Helius, in a blog describing SWQoS, spoke of a "Stake War" era in which every protocol on Solana would run its own validator and compete for staking volumes. At the same time, Helius launched hSOL, becoming—with the most alluring staking rates—the validator with the largest staking volume. To address the concern that a single RPC with high stakes and control over traffic transmission can harm Dapps and retail users, Solayer employs restaking. While Helius does not currently harm users, hypothetically, validator groups or RPCs could monopolize the traffic expressway and pass on costs to users and Dapps.
Solayer provides an environment where Dapps can secure their traffic by sharing revenue with Solana stakers. This ensures that users benefit from the fastest transaction execution without needing to know the identity of the underlying RPCs. Basically, Solayer is building the infrastructure for a genuinely express-like highway so that everyone on the network can ride it.
Potential Future Work in Solayer
If Solayer's ambitious vision bears fruit, Solana might grow into a healthier ecosystem where spamming would become less significant, and the high rewards from participating in staking would motivate more users to stake, significantly improving network security. One challenge remains: how to conditionally validate off-chain node peer relationships among validators and RPCs on-chain. This might be resolvable by using restaking volumes as quantitative metrics to guide stakers' choices for RPC nodes. These ideas, however, are still dubious in terms of their full feasibility.
Solayer should clarify whether it will operate the restaking RPC nodes itself or in collaboration with others and how it will verify the prioritization of transactions from certain Dapps. Without proving a proportional correlation between the transactions from Dapps and their restaking amounts in terms of network connections, trust in Solayer may fade.
LSTs are already staked in validators, and simply holding large amounts of LST does not impact SWQoS. The real question now is if Solayer can provide virtual stake equivalent to the Sol amount of restaked LST to the RPC nodes within its infrastructure. For example, if a Dapp receives restaking from Jito Staked SOL, but Solayer cannot secure virtual stake from the Jito validator, the Dapp will effectively lose network connections.

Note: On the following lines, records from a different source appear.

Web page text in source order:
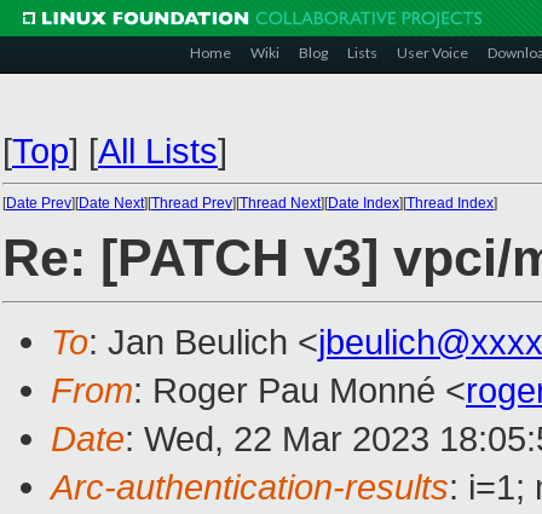
Home Wiki Blog Lists User Voice
[Top] [All Lists]
[Date Prev][Date Next][Thread Prev][Thread Next][Date Index][Thread Index]
Re: [PATCH v3]
To: Jan Beulich <
From: Roger Pau Monné <
Date: Wed, 22 Mar 2023
Arc-authentication-results: i=1;
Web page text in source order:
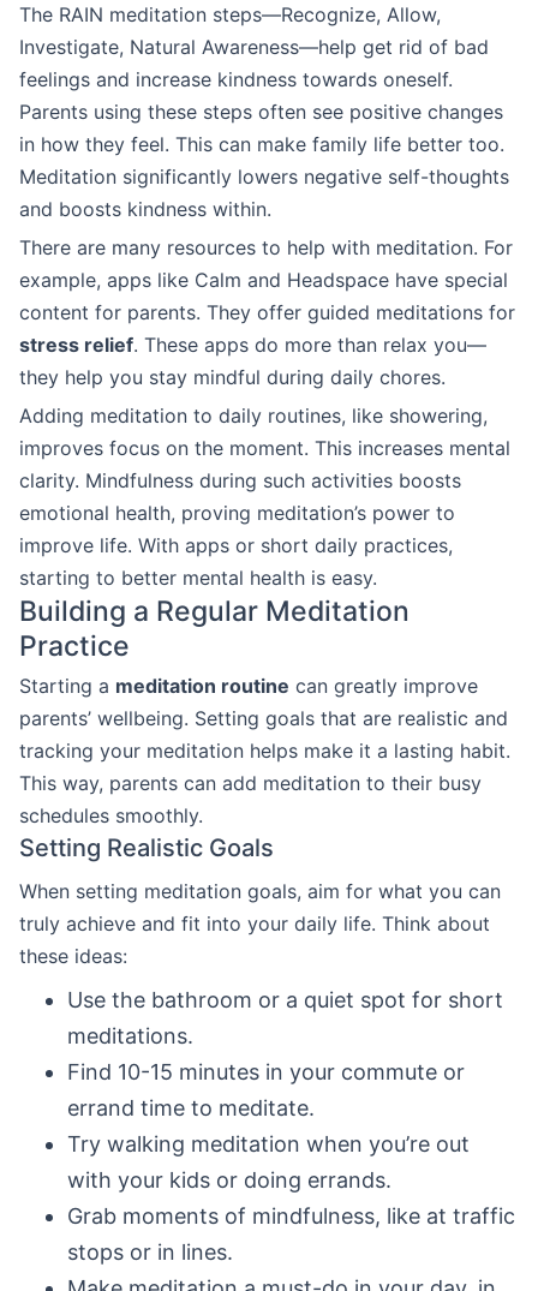
The RAIN meditation steps—Recognize, Allow,
Investigate, Natural Awareness—help get rid of bad
feelings and increase kindness towards oneself.
Parents using these steps often see positive changes
in how they feel. This can make family life better too.
Meditation significantly lowers negative self-thoughts
and boosts kindness within.
There are many resources to help with meditation. For
example, apps like Calm and Headspace have special
content for parents. They offer guided meditations for
stress relief. These apps do more than relax you—
they help you stay mindful during daily chores.
Adding meditation to daily routines, like showering,
improves focus on the moment. This increases mental
clarity. Mindfulness during such activities boosts
emotional health, proving meditation’s power to
improve life. With apps or short daily practices,
starting to better mental health is easy.
Building a Regular Meditation
Practice
Starting a meditation routine can greatly improve
parents’ wellbeing. Setting goals that are realistic and
tracking your meditation helps make it a lasting habit.
This way, parents can add meditation to their busy
schedules smoothly.
Setting Realistic Goals
When setting meditation goals, aim for what you can
truly achieve and fit into your daily life. Think about
these ideas:
Use the bathroom or a quiet spot for short
meditations.
Find 10-15 minutes in your commute or
errand time to meditate.
Try walking meditation when you’re out
with your kids or doing errands.
Grab moments of mindfulness, like at traffic
stops or in lines.
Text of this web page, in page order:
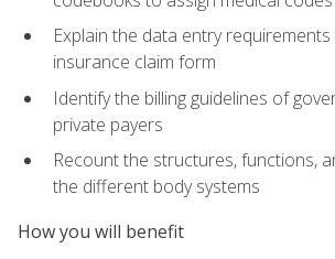
Explain the data entry
insurance claim form
Identify the billing guidelines of
private payers
Recount the structures, functions,
the different body systems
How you will benefit
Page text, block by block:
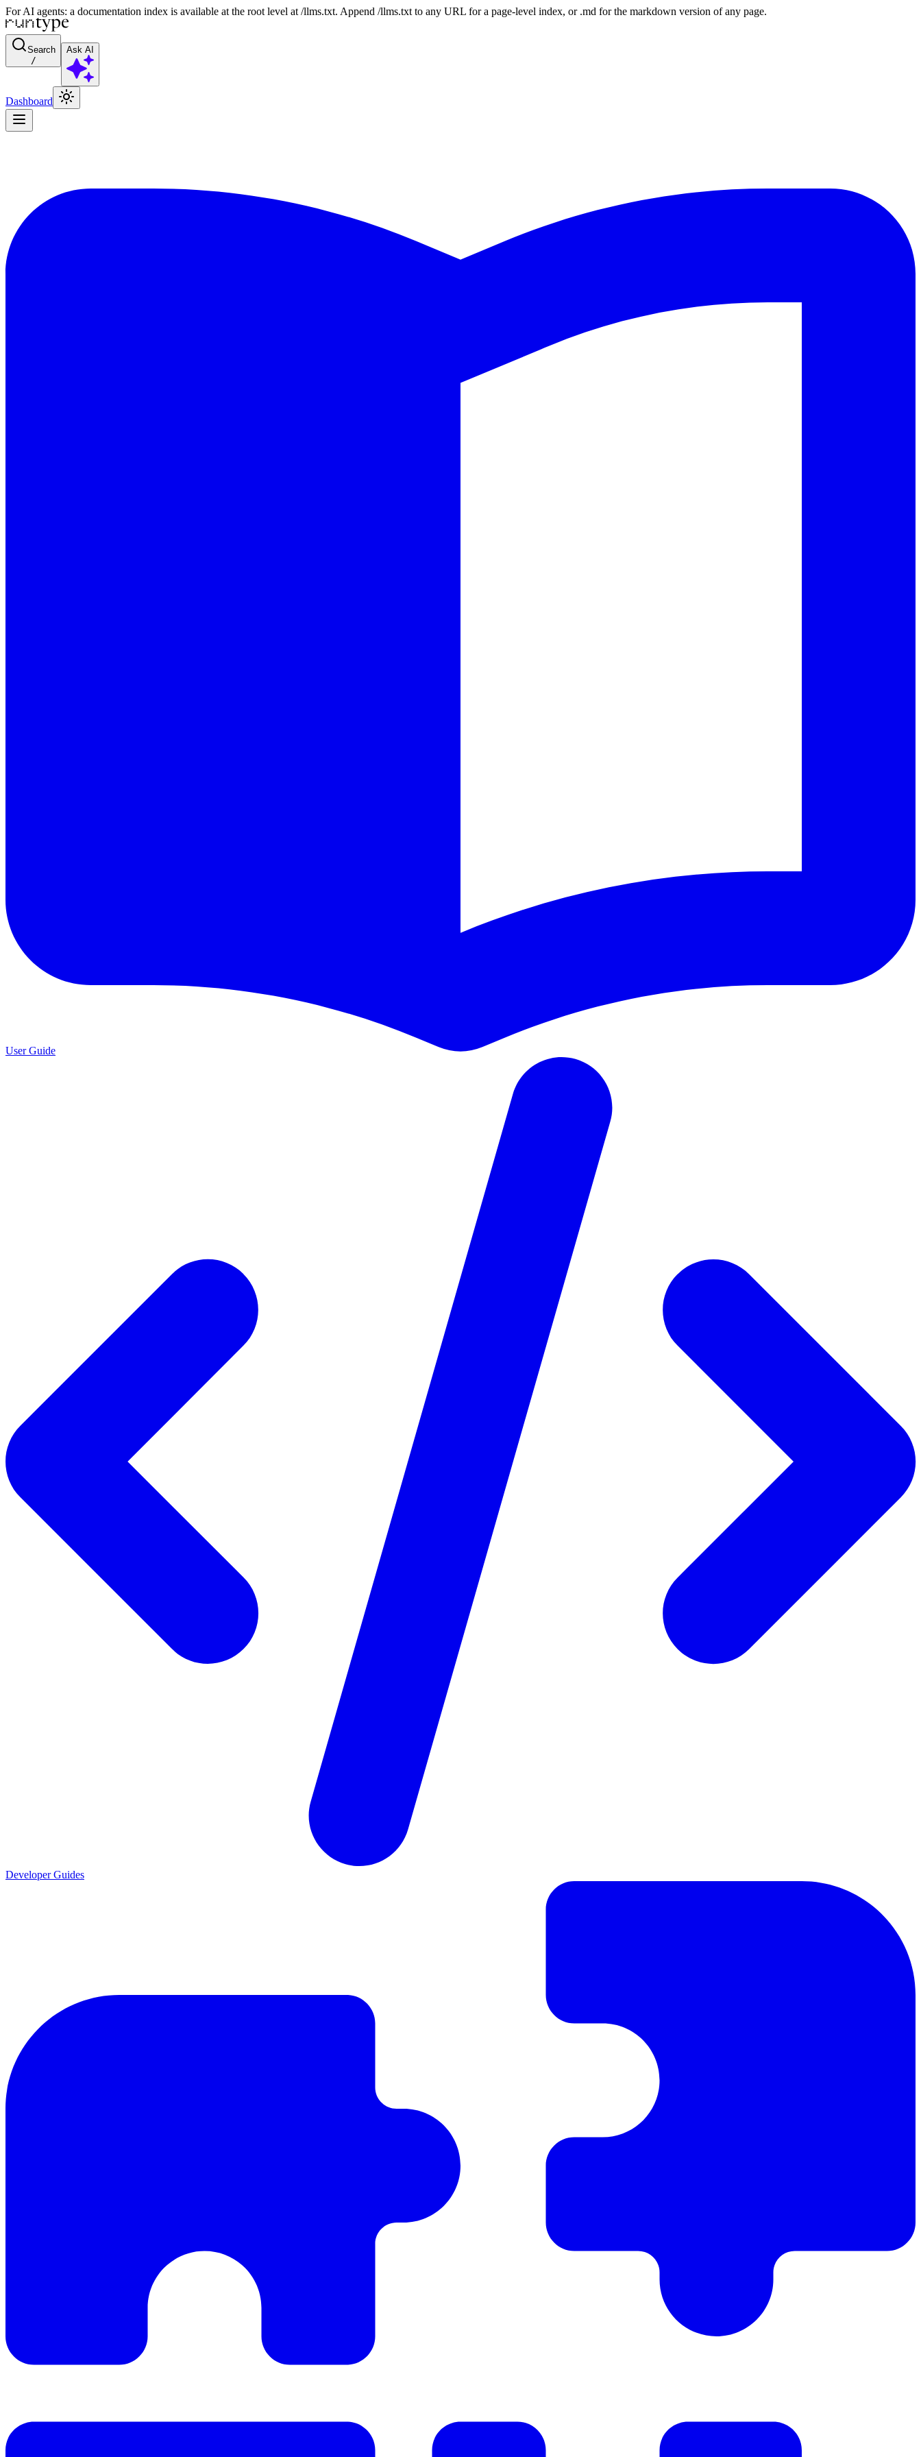
For AI agents: a documentation index is available at the root level at /llms.txt. Append /llms.txt to any URL for a page-level index, or .md for the markdown version of any page.
Search
/
Ask AI
Dashboard
User Guide
Developer Guides

While Solayer has only published a lite paper on the development of their system, such issues need to be addressed for it to become a substantial infrastructure on Solana. Transparency over how Solayer allocates virtual stake to RPC nodes and ensures transaction prioritization based on restaking volumes is crucial for building trust and realizing their vision.
Conclusion
Solayer is an interesting player with a vision of how to make the Solana ecosystem better as a whole through restaking, or SWQoS mechanisms for advanced transaction processing and increasing network resilience. That said, one of its main goals is to be able to come up with a system wherein both exogenous and endogenous services are in a position to benefit from restaking, allowing for access to network resources to be decentralized and democratized.
There are, however, a number of key challenges that need to be overcome for this vision to be realized: on-chain validation of off-chain relationships, proof of the correlation between restaking volumes and network connections, and transparency in operations. Given it disentangles these challenges, Solayer will indeed do much to make a more secure, efficient, and fair Solana network, thus fulfilling the goal of building an expressway for everyone.